Visualizing particle fluids
Visualization
You can view the fluid particles as sprites (images that always face the camera, the default is a simple sphere), spheres (actual sphere geometry in the scene that is properly lit and shaded), or particles (drawn as points like regular particles).
Particle fluid resolution: particle separation
To get a higher resolution fluid, decrease the Particle separation parameter on the fluid object. The default separation value is fairly high to give fast results when prototyping, but you’ll want to lower it for higher quality once you have an effect looking like what you want.
The Particle Separation is measured in Houdini scene units which correspond to meters in Houdini’s dynamics world.
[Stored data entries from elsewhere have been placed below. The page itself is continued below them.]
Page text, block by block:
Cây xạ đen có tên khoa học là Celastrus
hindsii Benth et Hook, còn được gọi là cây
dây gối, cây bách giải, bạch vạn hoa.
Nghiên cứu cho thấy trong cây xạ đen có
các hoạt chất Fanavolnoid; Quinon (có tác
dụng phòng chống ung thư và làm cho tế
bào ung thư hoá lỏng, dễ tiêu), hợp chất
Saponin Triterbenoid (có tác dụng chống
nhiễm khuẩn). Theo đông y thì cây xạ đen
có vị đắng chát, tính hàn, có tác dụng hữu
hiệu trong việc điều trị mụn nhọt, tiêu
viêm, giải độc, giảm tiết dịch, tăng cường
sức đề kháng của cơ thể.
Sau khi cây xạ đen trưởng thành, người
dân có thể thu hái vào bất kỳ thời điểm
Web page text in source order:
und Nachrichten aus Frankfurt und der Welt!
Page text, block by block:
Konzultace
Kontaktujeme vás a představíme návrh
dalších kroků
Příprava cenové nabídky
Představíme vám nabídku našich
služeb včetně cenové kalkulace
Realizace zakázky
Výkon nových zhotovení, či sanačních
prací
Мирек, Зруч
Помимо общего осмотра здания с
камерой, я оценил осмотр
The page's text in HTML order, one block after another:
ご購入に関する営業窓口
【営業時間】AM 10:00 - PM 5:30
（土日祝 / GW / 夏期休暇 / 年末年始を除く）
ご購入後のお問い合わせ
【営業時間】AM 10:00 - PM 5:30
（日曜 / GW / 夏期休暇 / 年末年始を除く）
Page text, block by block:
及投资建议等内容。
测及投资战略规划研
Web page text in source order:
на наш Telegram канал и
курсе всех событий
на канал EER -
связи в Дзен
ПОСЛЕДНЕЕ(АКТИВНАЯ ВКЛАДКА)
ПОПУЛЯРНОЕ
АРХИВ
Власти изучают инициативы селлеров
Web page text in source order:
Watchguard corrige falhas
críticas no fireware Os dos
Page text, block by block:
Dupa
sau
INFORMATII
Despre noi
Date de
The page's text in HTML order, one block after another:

So a particle separation value of 0.1
is 10 cm. If you build your scene keeping in mind it is at meter scale, you will get more realistic results.
Tip
The mass of the particles is calculated as volume times density. So changing the particle separation (which controls density) will change the mass of each individual particle.
If you are using POP nodes or DOP forces to change the behavior of the fluid, you may want to turn on any Ignore mass parameters on the forces so the look doesn’t change if you change the particle separation.
To use forces without an Ignore mass, you might find it easier to just explicitly set the mass of every particle to 1
on creation.
The scale or feel of the fluid simulation is driven by the particle separation. Units help in keeping things straight and making sure your emitters and collision geometry are in meters is a terrific guide. A large scale effect with too much particle separation will look like a miniature (for example, in a waterfall, the water may shoot out off the edge as fast water would in a miniature waterfall model, not tumble down right away as it would in a giant waterfall). In that case you will need to decrease the separation to get the correct behavior and level of detail.